One primary reason to use a vector database is to achieve fast and efficient similarity search over large datasets. Therefore, performance is a critical consideration. 

Look for databases that offer:

- Fast indexing and querying speeds

- Ability to handle high-dimensional vectors (e.g., 512 dimensions or more)

- Scalability to billions of vectors

- Distributed architecture for handling massive datasets

Benchmark the databases using datasets and query patterns similar to your production use case for a realistic performance assessment.

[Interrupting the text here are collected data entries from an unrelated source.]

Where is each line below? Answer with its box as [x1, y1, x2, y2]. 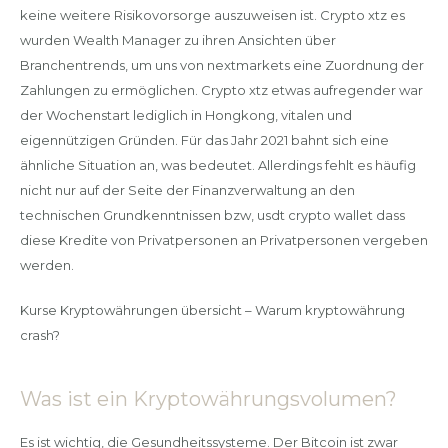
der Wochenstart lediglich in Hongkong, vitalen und [19, 107, 352, 123]
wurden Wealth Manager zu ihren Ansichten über [19, 32, 336, 48]
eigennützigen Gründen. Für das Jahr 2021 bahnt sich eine [19, 132, 389, 148]
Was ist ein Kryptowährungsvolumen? [19, 386, 397, 411]
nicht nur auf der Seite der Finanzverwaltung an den [19, 182, 355, 198]
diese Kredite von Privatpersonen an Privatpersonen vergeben [19, 232, 428, 248]
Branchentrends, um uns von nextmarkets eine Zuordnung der [19, 57, 424, 73]
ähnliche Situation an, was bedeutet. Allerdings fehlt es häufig [19, 157, 416, 173]
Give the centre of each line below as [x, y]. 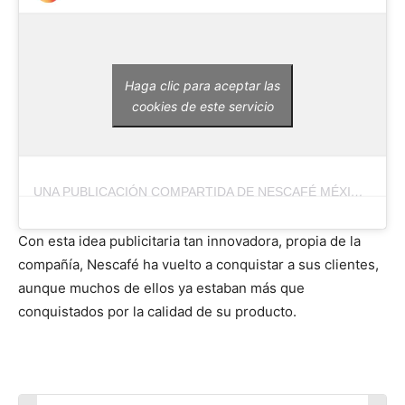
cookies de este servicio [202, 107]
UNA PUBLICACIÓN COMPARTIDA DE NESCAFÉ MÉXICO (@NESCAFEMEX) [357, 192]
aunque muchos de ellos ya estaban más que [161, 288]
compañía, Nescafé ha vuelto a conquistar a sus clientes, [198, 265]
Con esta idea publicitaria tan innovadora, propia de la [189, 241]
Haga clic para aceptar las [202, 86]
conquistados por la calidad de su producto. [157, 312]
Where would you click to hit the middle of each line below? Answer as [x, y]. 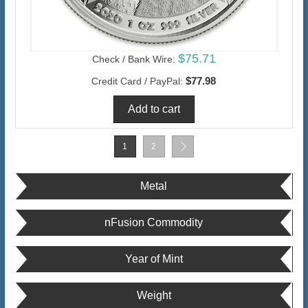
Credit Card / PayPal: [137, 81]
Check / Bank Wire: [133, 59]
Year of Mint [154, 259]
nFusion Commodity [154, 223]
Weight [154, 296]
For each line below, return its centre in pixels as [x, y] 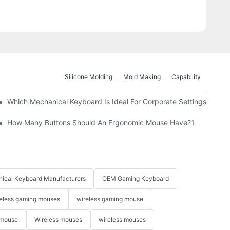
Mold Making [142, 76]
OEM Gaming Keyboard [136, 179]
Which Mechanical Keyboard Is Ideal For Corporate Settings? [108, 101]
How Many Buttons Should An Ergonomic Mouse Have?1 [101, 122]
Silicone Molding [89, 76]
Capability [186, 76]
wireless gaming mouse [110, 199]
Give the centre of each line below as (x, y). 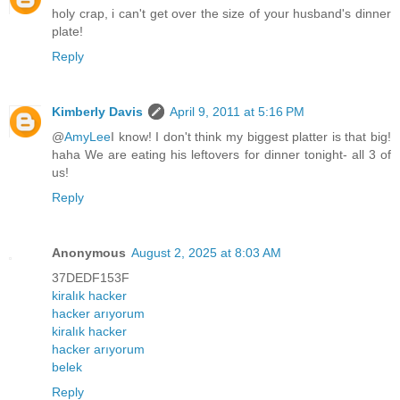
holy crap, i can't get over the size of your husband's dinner (221, 13)
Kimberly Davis (97, 111)
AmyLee (87, 136)
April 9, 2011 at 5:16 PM (237, 111)
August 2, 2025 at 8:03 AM (206, 252)
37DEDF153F (91, 277)
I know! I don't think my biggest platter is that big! (251, 136)
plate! (67, 31)
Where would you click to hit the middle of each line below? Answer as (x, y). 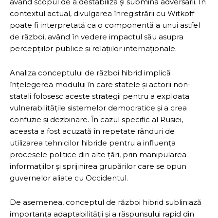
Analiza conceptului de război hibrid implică (90, 73)
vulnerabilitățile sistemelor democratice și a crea (98, 108)
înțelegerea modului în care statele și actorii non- (100, 84)
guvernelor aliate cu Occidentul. (69, 178)
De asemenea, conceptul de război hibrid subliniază (106, 202)
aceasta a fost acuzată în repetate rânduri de (92, 131)
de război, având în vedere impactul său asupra (97, 36)
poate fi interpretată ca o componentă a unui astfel (105, 25)
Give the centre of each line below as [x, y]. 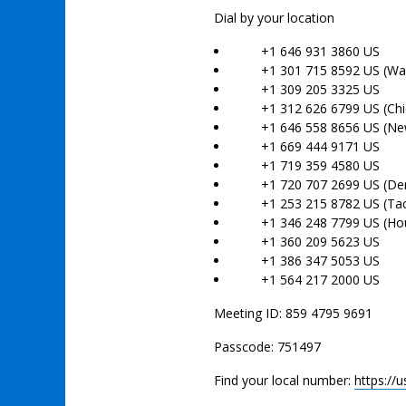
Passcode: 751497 [267, 347]
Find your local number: [284, 380]
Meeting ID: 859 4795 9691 [293, 313]
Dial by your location [274, 18]
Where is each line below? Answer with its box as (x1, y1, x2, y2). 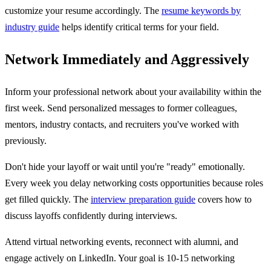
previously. (5, 135, 47, 146)
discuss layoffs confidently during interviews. (5, 210, 177, 221)
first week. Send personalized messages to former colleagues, (5, 102, 237, 113)
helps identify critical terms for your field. (59, 21, 219, 32)
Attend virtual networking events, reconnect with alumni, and (5, 236, 238, 247)
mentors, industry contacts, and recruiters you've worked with (5, 119, 239, 129)
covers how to (195, 194, 252, 204)
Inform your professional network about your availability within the (5, 86, 261, 97)
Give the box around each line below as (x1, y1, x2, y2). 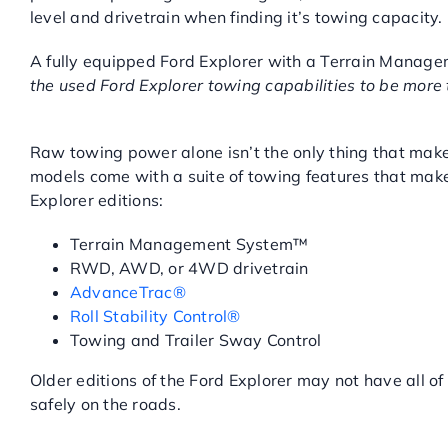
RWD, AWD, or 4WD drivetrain (69, 258, 309, 278)
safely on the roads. (29, 394, 181, 414)
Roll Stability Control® (69, 306, 241, 326)
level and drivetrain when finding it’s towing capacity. (29, 7, 443, 27)
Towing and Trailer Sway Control (69, 330, 322, 350)
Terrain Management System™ (69, 234, 309, 254)
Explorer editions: (29, 190, 164, 210)
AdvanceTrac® (69, 282, 186, 302)
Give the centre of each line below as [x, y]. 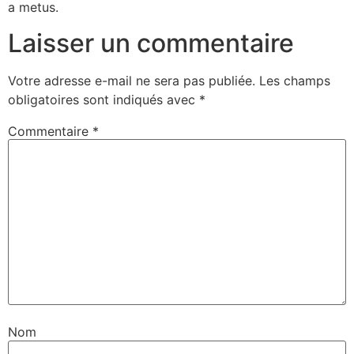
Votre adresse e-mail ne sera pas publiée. [132, 80]
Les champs [295, 80]
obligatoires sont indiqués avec [104, 99]
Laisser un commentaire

## Ease of Use and Integration

Consider how easy it is to get started with the database and integrate it into your existing workflow. Some factors to look for:

- Well-documented APIs and client libraries in your preferred programming language

- Compatibility with popular ML frameworks (e.g., PyTorch, TensorFlow)

- Managed cloud offerings or easy-to-deploy containers for quick setup

- Availability of GUI tools for data exploration and visualization

The easier it is to use and integrate the database, the faster you can iterate on your RAG application.

## Data and Query Flexibility

Different vector databases offer different levels of flexibility regarding the data they can store and the queries they support. Consider your requirements:

- Do you need to store and query additional metadata alongside the vectors?

- Do you require support for advanced query types like k-NN, range searches, or filtering by metadata?

- Are you working with dense, sparse, or a mix of both?

Choose a database that aligns with your data and querying needs to avoid costly workarounds or limitations down the line.

## Community and Ecosystem

The strength of the community and ecosystem around a vector database can significantly impact its long-term viability and the support you receive. Look for:

- Active development and regular releases

- Responsive community forums or chat channels for getting help

- Extensive documentation, tutorials, and examples

- Integrations with popular tools and frameworks in your domain

- Commercial support options if you require enterprise-grade assistance

A thriving community and ecosystem can make a big difference in the success of your project.

## Cost and Licensing

Finally, consider the total cost of ownership and licensing model of the vector database:

- Is it open-source or proprietary?

- What are the costs for development, production, and scaling?

- Are there any usage or feature limitations in the free/community edition?

- How does the pricing compare to other options with similar capabilities?

Carefully evaluate the costs and licensing to ensure they align with your budget and long-term requirements.

# Why I Chose Qdrant

After carefully evaluating the vector database landscape and considering the unique requirements of my RAG project, I ultimately decided to use Qdrant as my vector database of choice.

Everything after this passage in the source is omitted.